Low-refractive-index and high-transmittance silicon oxide with a mixed phase of n-type microcrystalline silicon as intermediate reflector layers for tandem solar cells

Abstract

Low-refractive-index and high-transmittance silicon oxide (SiOx) with a mixed phase of n-type microcrystalline silicon was developed for intermediate reflector layers (IRLs) of high-efficiency amorphous Si and microcrystalline-Si tandem solar cells. The refractive index, crystalline fraction, and conductivity of the SiOx IRLs were characterized as functions of the deposition conditions.

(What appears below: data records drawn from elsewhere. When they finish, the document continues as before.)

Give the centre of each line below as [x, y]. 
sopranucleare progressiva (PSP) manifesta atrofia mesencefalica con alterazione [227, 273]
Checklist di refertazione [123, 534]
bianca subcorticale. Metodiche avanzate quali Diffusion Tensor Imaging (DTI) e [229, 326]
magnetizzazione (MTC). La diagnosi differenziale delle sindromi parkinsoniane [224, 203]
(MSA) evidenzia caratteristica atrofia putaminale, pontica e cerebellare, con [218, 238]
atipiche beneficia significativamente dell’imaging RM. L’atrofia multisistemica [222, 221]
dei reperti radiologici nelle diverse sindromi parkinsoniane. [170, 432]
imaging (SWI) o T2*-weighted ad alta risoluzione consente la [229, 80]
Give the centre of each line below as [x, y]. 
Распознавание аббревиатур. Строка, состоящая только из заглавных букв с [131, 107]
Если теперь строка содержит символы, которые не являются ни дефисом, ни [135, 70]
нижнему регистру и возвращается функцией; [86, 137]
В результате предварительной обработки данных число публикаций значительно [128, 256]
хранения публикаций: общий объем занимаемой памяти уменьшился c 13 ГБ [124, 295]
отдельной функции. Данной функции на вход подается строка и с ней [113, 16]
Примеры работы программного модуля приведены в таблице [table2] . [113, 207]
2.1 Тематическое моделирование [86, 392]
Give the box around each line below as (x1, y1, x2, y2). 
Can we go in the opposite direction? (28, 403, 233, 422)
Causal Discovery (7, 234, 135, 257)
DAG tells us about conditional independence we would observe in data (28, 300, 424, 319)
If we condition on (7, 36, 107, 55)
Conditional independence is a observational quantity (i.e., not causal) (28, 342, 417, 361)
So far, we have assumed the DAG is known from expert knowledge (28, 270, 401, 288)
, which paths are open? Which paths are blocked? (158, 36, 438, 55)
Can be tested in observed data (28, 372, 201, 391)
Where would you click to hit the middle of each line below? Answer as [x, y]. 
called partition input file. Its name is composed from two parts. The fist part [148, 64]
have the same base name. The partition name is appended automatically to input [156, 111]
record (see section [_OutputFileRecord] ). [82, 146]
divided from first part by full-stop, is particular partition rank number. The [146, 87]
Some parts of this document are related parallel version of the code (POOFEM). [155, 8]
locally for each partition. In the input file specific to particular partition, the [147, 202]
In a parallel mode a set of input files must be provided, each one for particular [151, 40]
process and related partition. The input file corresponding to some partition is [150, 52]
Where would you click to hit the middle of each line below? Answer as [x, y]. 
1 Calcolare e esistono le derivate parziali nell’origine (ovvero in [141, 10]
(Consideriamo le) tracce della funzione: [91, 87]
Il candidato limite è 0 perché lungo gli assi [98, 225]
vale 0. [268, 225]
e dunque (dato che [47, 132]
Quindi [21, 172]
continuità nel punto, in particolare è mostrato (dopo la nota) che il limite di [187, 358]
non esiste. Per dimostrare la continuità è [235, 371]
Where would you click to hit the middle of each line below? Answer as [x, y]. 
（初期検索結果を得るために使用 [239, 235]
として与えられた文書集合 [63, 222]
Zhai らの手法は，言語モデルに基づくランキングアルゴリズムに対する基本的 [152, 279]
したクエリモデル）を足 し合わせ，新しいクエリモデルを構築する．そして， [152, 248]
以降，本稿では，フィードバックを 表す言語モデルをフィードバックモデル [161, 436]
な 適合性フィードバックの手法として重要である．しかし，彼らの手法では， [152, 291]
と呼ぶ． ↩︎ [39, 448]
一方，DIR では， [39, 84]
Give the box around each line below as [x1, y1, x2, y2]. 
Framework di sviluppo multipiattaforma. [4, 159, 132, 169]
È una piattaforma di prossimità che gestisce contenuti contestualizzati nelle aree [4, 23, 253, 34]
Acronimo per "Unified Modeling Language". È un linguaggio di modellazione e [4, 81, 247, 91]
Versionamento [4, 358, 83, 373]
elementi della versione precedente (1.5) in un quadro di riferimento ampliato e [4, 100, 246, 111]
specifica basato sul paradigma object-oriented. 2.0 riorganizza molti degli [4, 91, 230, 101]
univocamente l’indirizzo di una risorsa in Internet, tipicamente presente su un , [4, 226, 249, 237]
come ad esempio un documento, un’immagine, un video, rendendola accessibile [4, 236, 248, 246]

The SiOx films were prepared by plasma-enhanced chemical vapor deposition, at a high pressure of 9Torr and high hydrogen dilution ratio of 400, and using a narrow electrode gap of 12mm. The films showed a refractive index of 1.85, crystalline fraction of ~50%, and conductivity of ~10−7S/cm. Furthermore, the transmittance of the films was more than 90% at wavelengths between 600nm and 1100nm. We present here the procedure to optimize the SiOx IRLs, which is to compare the changes in the top and bottom cells' current densities of the tandem solar cells fabricated with 10–20% thinner absorption layers. A stabilized efficiency of 11.12% and light-induced degradation of −9.3% could be achieved in a tandem module containing an optimized IRL by enhancing the top cell current. The SiOx IRLs developed and the optimization procedure discussed in this paper can be very useful for the fabrication of high-efficiency thin-film Si tandem modules.